Elsevier

Pattern Recognition

Volume 65, May 2017, Pages 251-264
Pattern Recognition

Improving handwritten Chinese text recognition using neural network language models and convolutional neural network shape models

https://doi.org/10.1016/j.patcog.2016.12.026Get rights and content

Highlights

  • We evaluate comprehensively neural network language models (NNLMs) and hybrid NNLMs in handwritten Chinese text recognition.

  • We apply CNNs to over-segmentation and geometric context modeling in addition to character recognition.
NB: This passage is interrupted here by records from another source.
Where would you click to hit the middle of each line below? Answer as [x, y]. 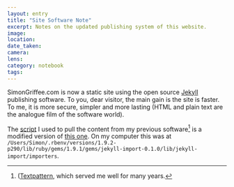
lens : [15, 59]
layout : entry [28, 14]
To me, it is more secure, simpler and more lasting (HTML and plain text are [115, 107]
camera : [18, 53]
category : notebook [36, 66]
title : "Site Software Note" [49, 20]
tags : [15, 72]
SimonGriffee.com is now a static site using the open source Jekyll [103, 92]
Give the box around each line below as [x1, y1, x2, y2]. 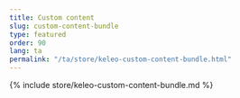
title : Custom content [9, 13, 95, 22]
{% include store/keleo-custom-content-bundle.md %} [9, 80, 214, 90]
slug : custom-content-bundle [9, 22, 119, 31]
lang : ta [9, 47, 42, 56]
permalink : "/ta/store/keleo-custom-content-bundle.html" [9, 55, 232, 64]
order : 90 [9, 38, 47, 48]
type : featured [9, 30, 67, 39]
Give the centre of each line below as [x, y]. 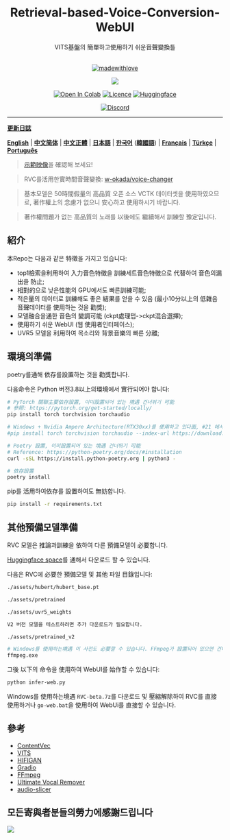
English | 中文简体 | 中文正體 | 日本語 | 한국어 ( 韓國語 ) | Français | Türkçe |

  • By training NNLMs on large corpus and integrating CNN shape models, we achieve new state-of-the-art performance on standard datasets.

  • We analyze the upper bound of performance of the text recognition system by calculating the lattice error rate.

Abstract

Handwritten Chinese text recognition based on over-segmentation and path search integrating multiple contexts has been demonstrated successful, wherein the language model (LM) and character shape models play important roles. Although back-off N-gram LMs (BLMs) have been used dominantly for decades, they suffer from the data sparseness problem, especially for high-order LMs. Recently, neural network LMs (NNLMs) have been applied to handwriting recognition with superiority to BLMs. With the aim of improving Chinese handwriting recognition, this paper evaluates the effects of two types of character-level NNLMs, namely, feedforward neural network LMs (FNNLMs) and recurrent neural network LMs (RNNLMs). Both FNNLMs and RNNLMs are also combined with BLMs to construct hybrid LMs. For fair comparison with BLMs and a state-of-the-art system, we evaluate in a system with the same character over-segmentation and classification techniques as before, and compare various LMs using a small text corpus used before. Experimental results on the Chinese handwriting database CASIA-HWDB validate that NNLMs improve the recognition performance, and hybrid RNNLMs outperform the other LMs. To report a new benchmark, we also evaluate selected LMs on a large corpus, and replace the baseline character classifier, over-segmentation, and geometric context models with convolutional neural network (CNN) based models. The performance on both the CASIA-HWDB and the ICDAR-2013 competition dataset are improved significantly. On the CASIA-HWDB test set, the character-level accurate rate (AR) and correct rate (CR) achieve 95.88% and 95.95%, respectively.

Introduction

For the past 40 years, the field of handwritten Chinese text recognition (HCTR) has observed tremendous progresses [1], [2]. However, it remains a challenging problem due to the diversity of writing styles, the character segmentation difficulty, large character set and unconstrained language domain. The recognition approach based on over-segmentation by integrating character classifier, geometric and linguistic context models has been demonstrated successful in handwritten text recognition [3], among which both the linguistic context model (i.e., language model) and the character shape models are of great importance.

Statistical language models, which give the prior probability of a sequence of characters or words, play an important role in many applications such as character and speech recognition, machine translation and information retrieval, etc. Although back-off N-gram language models (BLMs) were proposed over 20 years ago [4], [5] and have been used in handwritten text recognition for more than 10 years, they are still considered as a favorable choice and have performed superiorly for decades. BLMs have been widely applied in a vast variety of text recognition systems [3], [6], [7], [8], [9], [10], [11], [12], [13], and have boosted the recognition performance substantially.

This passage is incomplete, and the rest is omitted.